Local near-quadratic convergence of Riemannian interior point methods
Mitsuaki Obara, Takayuki Okuno, Akiko Takeda
TL;DR
This work develops and analyzes a Riemannian interior-point framework for RNLO on a manifold, introducing an extrapolation-based initialization that enables outer iterations to converge with no inner iterations in a neighborhood of a solution. It proves local superlinear convergence of the outer loop and, with a carefully chosen barrier-parameter update, local near-quadratic convergence, under LICQ and SOSC. The results are specialized to a RIPTRM for RNLO with $\mathcal{E}=\emptyset$, establishing both local SOSP convergence and compatibility with global SOSP convergence. Overall, this constitutes a first approach to achieving both local and global convergence to SOSPs for constrained optimization on Riemannian manifolds, with practical implications for manifold-constrained problems in diverse applications.
Abstract
We consider Riemannian optimization problems with inequality and equality constraints and analyze a class of Riemannian interior point methods for solving them. The algorithm of interest consists of outer and inner iterations.
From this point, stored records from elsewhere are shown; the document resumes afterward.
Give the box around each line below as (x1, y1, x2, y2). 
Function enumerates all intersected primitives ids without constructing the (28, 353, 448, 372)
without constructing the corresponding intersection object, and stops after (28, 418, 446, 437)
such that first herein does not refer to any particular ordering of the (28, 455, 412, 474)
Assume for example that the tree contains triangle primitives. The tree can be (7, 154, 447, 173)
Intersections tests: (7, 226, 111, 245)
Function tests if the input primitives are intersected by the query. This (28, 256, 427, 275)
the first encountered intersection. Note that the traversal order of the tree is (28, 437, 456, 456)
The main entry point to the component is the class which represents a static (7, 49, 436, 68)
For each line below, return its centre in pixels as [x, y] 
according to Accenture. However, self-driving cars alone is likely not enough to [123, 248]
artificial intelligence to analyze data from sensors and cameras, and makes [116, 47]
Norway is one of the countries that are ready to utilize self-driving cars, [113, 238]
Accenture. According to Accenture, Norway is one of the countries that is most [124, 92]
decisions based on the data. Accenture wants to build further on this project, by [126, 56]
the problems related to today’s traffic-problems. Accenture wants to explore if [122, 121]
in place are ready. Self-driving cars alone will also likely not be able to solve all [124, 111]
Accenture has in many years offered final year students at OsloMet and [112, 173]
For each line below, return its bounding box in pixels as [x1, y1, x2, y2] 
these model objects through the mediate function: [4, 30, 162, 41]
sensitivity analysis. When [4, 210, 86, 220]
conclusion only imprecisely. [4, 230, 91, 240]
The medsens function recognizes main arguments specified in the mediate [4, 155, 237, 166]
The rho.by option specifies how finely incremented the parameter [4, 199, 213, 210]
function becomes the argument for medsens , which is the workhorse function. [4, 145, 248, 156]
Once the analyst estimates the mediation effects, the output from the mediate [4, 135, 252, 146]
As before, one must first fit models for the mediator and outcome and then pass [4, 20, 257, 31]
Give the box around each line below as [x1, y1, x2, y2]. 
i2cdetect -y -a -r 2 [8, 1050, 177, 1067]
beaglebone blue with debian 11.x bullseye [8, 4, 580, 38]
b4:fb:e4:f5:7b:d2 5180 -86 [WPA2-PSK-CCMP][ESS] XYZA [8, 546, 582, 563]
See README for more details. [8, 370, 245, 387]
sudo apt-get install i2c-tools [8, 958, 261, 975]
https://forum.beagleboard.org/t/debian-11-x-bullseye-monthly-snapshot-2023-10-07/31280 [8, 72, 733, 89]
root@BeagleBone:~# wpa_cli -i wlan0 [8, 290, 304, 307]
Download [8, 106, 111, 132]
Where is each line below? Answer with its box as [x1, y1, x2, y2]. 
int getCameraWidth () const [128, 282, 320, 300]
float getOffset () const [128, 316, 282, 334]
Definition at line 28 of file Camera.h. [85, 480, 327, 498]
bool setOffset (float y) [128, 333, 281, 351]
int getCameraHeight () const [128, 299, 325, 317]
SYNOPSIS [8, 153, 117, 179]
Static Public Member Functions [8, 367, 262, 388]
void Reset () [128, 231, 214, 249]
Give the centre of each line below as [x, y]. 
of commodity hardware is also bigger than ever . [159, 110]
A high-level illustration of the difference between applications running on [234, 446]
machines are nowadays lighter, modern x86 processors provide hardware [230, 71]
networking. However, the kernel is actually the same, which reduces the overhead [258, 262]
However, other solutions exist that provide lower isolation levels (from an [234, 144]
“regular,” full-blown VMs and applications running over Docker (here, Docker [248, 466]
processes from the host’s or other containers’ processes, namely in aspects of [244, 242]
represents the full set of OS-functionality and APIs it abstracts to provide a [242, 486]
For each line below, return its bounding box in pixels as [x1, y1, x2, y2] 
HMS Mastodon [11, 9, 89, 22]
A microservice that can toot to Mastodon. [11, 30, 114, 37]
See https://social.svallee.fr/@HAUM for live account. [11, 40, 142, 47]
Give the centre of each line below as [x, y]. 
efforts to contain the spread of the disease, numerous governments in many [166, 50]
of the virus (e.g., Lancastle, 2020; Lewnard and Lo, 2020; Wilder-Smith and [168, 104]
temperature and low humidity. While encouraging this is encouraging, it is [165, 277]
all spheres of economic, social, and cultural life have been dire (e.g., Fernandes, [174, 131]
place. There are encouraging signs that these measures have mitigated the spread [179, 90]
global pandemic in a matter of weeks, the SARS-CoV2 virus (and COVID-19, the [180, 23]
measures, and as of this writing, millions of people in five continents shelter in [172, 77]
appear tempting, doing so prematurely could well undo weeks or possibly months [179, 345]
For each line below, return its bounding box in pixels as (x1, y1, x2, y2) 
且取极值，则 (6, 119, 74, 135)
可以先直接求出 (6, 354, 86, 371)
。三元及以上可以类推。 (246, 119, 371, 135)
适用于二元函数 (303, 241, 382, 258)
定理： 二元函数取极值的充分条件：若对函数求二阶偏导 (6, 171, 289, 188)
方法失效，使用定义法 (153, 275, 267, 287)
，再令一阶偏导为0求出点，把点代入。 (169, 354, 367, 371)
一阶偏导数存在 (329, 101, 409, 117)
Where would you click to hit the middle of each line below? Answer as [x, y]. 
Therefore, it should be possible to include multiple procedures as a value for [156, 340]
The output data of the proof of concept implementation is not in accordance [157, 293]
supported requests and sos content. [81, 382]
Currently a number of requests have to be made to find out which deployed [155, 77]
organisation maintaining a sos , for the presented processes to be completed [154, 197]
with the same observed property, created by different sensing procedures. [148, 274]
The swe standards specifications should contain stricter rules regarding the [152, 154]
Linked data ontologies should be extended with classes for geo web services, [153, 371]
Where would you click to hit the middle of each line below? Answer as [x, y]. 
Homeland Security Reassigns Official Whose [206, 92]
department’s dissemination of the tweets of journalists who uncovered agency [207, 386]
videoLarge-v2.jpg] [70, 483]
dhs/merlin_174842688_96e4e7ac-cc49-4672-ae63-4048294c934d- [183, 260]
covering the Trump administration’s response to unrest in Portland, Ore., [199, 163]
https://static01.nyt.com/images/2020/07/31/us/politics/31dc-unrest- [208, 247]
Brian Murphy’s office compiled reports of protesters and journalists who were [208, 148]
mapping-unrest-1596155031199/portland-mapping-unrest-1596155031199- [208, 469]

We show that, under standard assumptions, the algorithm achieves local superlinear convergence by solving a linear system at each outer iteration, removing the need for further computations in the inner iterations. We also provide a specific update for the barrier parameters that achieves local near-quadratic convergence of the algorithm. We apply our results to the method proposed by Obara, Okuno, and Takeda (2025) and show its local superlinear and near-quadratic convergence with an analysis of the second-order stationarity. To our knowledge, this is the first algorithm for constrained optimization on Riemannian manifolds that achieves both local convergence and global convergence to a second-order stationary point.